This lesson introduces assertion functions which let us narrow the type of a variable or property for the remainder of the containing scope. We're going to learn how to create an assertion function by using the
asserts keyword in the function signature. In particular, we're going to focus on narrowing the
unknown type to a more specific type.
[0:22] Now, let's see what happens when I try to parse strings as arguments. For example, I could try to create the range of letters from a through f. Now, TypeScript gives us a TypeError. This is because both from and to are expected to be numbers.
[0:37] I'm going to use an as any type assertion here to suppress these TypeErrors. I'm pretending that we're working with variables here which are typed as any. If I now run the program again, you can see that we get an error because we're parsing invalid arguments to the function. We've convinced ourselves that our parameter checks are working correctly.
[1:00] I want to go ahead and I want to refactor this check into an assert function. Let's say that we want to have a function called assert and our assert function is going to accept a condition, and it's going to accept a message. If the condition is not met, this function is supposed to throw an error and we're going to parse through our message. I'm going to use the assert function and verify it that the from and to params are actually numbers.
[1:31] I'm going to parse the same error message to the assert call. Now that we're using the assert function, we no longer need this if-statement. I'm going remove it. Unfortunately, our code is no longer type correct. Typescript is giving us a bunch of type errors.
[1:48] This is because from and to are now inferred to be of type unknown. Unlike before, from and to are no longer narrowed to type number. This is because typescript doesn't understand that if this condition is false our assert function will throw an error. We need to tell typescript explicitly that our assert function has that behavior. We do that by adding what's called an assertion signature.
[2:13] This assertion signature says that whatever gets parsed to the condition parameter must be true if our assert function returns regularly and doesn't throw an error. Notice that this is the behavior we've implemented here. If the condition isn't true, we throw an error. Otherwise, we implicitly return. Typescript understands the implications that this behavior has on the control flow of the program.
[2:39] If control flow makes it to line 16, it means this condition must have been true, because otherwise assert would have thrown an error. This means that at this point, TypeScript can safely assume from and to to be of type number.

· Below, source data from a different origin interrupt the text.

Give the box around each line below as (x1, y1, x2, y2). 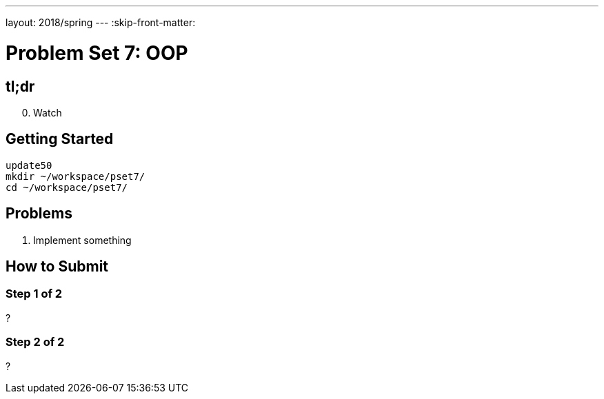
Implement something (33, 234, 132, 246)
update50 (6, 159, 52, 171)
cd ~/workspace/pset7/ (6, 181, 128, 193)
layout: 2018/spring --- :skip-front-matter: (6, 17, 196, 28)
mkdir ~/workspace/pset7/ (6, 170, 145, 182)
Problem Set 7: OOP (6, 41, 188, 65)
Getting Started (6, 130, 114, 148)
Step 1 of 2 (6, 287, 63, 301)
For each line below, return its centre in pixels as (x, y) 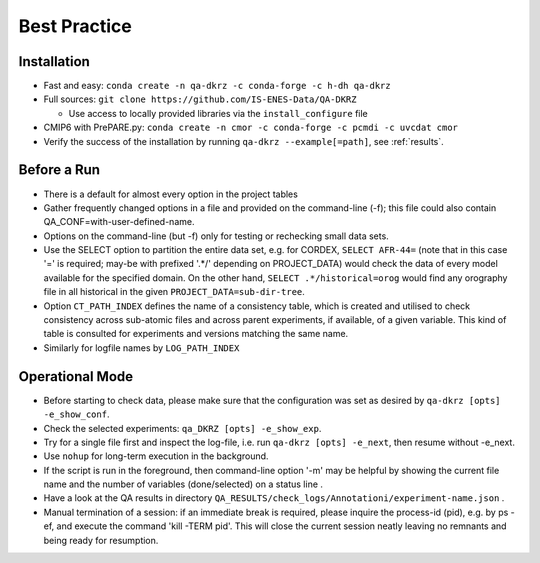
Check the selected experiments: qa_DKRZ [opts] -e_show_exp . (182, 428)
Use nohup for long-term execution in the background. (156, 456)
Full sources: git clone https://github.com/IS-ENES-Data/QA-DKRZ (200, 99)
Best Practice (75, 26)
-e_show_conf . (76, 414)
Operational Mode (76, 376)
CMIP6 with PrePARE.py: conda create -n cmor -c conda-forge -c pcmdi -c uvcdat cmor (251, 127)
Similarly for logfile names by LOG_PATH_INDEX (141, 347)

[2:55] Instead of this combined assert call, we could have also written two separate assert calls. We can first assert that the from parameters of type number and then we can assert that the two parameters of type number. The effect of these assert calls is the same as before.

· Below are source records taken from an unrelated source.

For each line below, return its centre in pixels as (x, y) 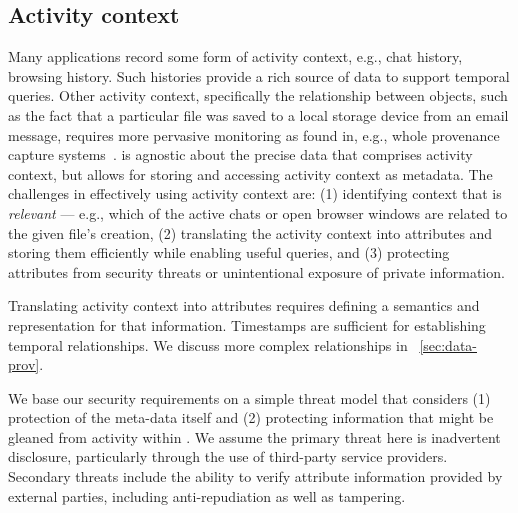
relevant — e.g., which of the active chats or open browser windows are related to (258, 212)
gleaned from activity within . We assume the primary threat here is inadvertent (254, 436)
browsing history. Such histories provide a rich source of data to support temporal (259, 75)
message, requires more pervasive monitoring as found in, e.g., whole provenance (254, 134)
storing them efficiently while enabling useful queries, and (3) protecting (229, 252)
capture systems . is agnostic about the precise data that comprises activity (240, 154)
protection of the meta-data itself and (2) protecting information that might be (251, 417)
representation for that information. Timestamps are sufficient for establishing (247, 324)

[3:11] If control flow makes it parse these assert calls, from and to can safely be assumed to be of type number. If I go ahead and run our code again, we can see that we get the correct error message saying that from must be a number.
[3:27] Next up, I want to show you how we can write a more specialized assert function. Let's go ahead and delete the one we currently have. Let's say, I want to write an assert function called, Assert is Number. This function is going to accept a value of type unknown and it's going to accept a string.
[3:47] Within the body of the function, we're going to say that if the type of value is not a number, we're going to throw an error. We also need to add an assertion signature to our function. This time, we're going to assert that value is a number. This assertion signature says that unless our functions throws an error, value can be narrowed to type number.
[4:11] With this assertion signature in place, we can go ahead, remove our two assert calls, and use our new function. With these checks in place, you can see that we no longer get any type errors. Let's run one final check to make sure we still get the right error and indeed, we do.
Well done! I can see multiple uses for this kind of reasoning and "defense" when writing open-source packages.